The might of the RB19 has Sergio Perez set to take P2 in the championship despite the Mexican's lame-duck season, further highlighting the car's supremacy. If a driver can have a disappointing season and still beat everyone else's efforts, that's firmly thanks to the phenomenal creation that they drive. The RB19 is one of the best ever. With that out of the way, here's my top constructors' order prediction after Red Bull.
Image: Mercedes AMG F1
They may not have succeeded in snatching a P1 finish from Red Bull (yet) as they had in 2022, but Mercedes are still operating close to their recent peaks.

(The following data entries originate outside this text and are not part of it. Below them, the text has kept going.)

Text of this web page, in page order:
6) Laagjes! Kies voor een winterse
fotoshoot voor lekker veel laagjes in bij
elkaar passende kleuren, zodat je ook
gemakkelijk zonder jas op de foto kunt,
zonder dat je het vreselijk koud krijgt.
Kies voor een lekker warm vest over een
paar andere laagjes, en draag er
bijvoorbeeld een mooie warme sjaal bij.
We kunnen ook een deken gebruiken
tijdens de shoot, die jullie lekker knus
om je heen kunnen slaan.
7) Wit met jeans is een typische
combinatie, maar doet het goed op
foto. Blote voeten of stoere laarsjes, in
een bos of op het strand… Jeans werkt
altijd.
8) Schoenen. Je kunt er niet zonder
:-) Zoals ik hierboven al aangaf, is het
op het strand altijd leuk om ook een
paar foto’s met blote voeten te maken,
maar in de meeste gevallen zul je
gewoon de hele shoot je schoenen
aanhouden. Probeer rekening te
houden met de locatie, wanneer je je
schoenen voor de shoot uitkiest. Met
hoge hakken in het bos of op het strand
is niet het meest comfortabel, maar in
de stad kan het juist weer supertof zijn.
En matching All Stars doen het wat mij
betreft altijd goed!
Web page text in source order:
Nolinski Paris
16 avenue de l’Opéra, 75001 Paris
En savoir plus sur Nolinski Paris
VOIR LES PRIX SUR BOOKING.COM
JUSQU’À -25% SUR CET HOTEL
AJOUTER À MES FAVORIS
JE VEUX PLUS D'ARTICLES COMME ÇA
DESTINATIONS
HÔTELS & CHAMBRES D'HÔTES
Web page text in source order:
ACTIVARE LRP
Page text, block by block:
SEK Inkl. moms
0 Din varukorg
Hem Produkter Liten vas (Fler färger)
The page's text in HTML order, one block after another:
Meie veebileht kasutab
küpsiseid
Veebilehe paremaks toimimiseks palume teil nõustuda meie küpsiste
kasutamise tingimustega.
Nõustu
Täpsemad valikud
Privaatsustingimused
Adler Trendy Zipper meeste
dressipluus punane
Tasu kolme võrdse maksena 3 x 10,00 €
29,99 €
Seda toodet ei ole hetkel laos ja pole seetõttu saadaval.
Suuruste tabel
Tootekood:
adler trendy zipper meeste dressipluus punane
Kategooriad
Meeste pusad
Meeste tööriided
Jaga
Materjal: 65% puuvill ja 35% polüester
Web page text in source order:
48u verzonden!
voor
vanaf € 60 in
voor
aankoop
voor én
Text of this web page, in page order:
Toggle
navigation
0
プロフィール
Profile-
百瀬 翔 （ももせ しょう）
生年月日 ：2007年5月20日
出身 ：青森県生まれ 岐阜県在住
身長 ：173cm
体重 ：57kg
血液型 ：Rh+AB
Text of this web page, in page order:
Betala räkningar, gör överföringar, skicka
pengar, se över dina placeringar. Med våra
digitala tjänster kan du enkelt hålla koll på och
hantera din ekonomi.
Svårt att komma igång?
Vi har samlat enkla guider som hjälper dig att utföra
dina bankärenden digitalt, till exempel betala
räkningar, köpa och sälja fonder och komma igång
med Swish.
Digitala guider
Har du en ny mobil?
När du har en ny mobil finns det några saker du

Lewis Hamilton and George Russell are driving a car neither driver likes, yet they have consistently picked up points across 2023.

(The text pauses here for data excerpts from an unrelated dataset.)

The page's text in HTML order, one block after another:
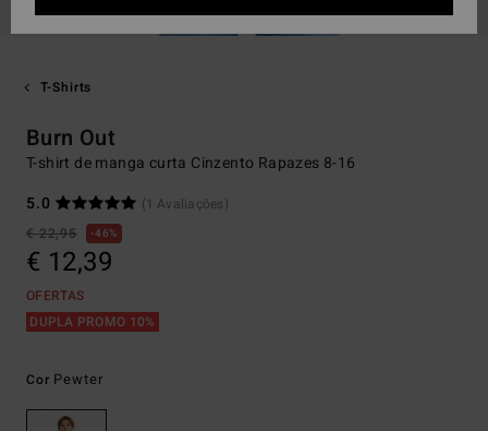
T-Shirts
Burn Out
T-shirt de manga curta Cinzento Rapazes 8-16
5.0
(1 Avaliações)
€ 22,95
46%
€ 12,39
OFERTAS
DUPLA PROMO 10%
Cor Pewter
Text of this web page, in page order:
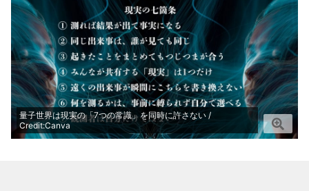
量子世界は現実の「7つの常識」を同時に許さない /
Credit:Canva
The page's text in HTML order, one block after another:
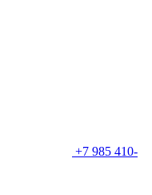
+7 985 410-
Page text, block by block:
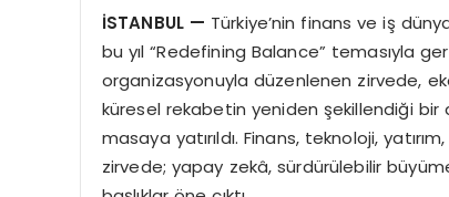
İSTANBUL — Türkiye’nin finans ve iş
bu yıl “Redefining Balance” temasıyla
organizasyonuyla düzenlenen zirvede,
küresel rekabetin yeniden şekillendiği bir
masaya yatırıldı. Finans, teknoloji,
zirvede; yapay zekâ, sürdürülebilir
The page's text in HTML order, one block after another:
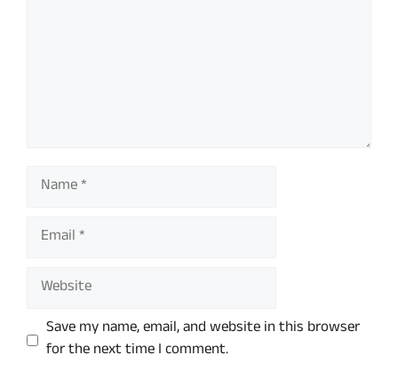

In fact, Hamilton is the only driver, aside from Verstappen, to boast a top-10 finish at every round this year. That's thanks to the team's approach of making the most of what they have, whether or not the cockpit is too far forward or whatever other complaints the Brackley engineers are dealing with.
Image: Scuderia Ferrari
It's not Frederic Vasseur's Ferrari yet, and the strategic blunders remain. Yet the Scuderia have shown the best non-Red Bull single-lap pace with three pole positions — and that all-important Carlos Sainz Singapore win. A sprinkling of DNFs, thanks to car damage, hamper their points tally, but so does the opening-round Bahrain engine failure that lost Charles Leclerc a P3 finish.
It's these incidents that Sainz, Leclerc, and the team need to shake off before they can hope to maintain a championship challenge in the future. There are signs of improvement, though, and they won't be far behind their great German rival when the season ends.
The greatest 2023 points overhaul will come from McLaren reeling in Aston Martin over the remaining course of the year. McLaren were nowhere in the opening rounds, with rumors that Lando Norris punched a wall at pre-season testing suggesting the team knew their initial car was a dud.
Whether or not that accelerated the development of a B-spec isn't clear, but after Round 9 in Austria, McLaren were P6 in the constructors' standings with 29 points. Aston Martin, by comparison, were third with a 146-point advantage.
Then Silverstone came, and everything changed. Lando Norris led the race, and Oscar Piastri showed the world why so many thought highly of him. Five podium trips mean they're now at 172 points and rapidly closing in on the green team, and I favor them to best Aston by the season's end.
Image: Aston Martin F1
If there was ever a case for needing two drivers to maximize everything from a car, Aston Martin's 2023 season is possibly the perfect example. Fernando Alonso has swept the floor with Lance Stroll this year to such an extent that I now expect one AMR23 to feature in Q3 while the other exits in Q1.
The two-time champion is proving his worth at Aston Martin, taking seven podium finishes for his team while Stroll battles with Alpine, Alfa Romeo, and Haas cars. Sadly for the Silverstone-based squad, whatever magic they found in the off-season to mightily launch Alonso into the season is wearing off.
I don't see them having the power to stop McLaren from getting the better of them unless they enter 2023's latter stages with two competitive drivers. Stroll's qualifying crash in Singapore and DNF in Japan tells me that's unlikely.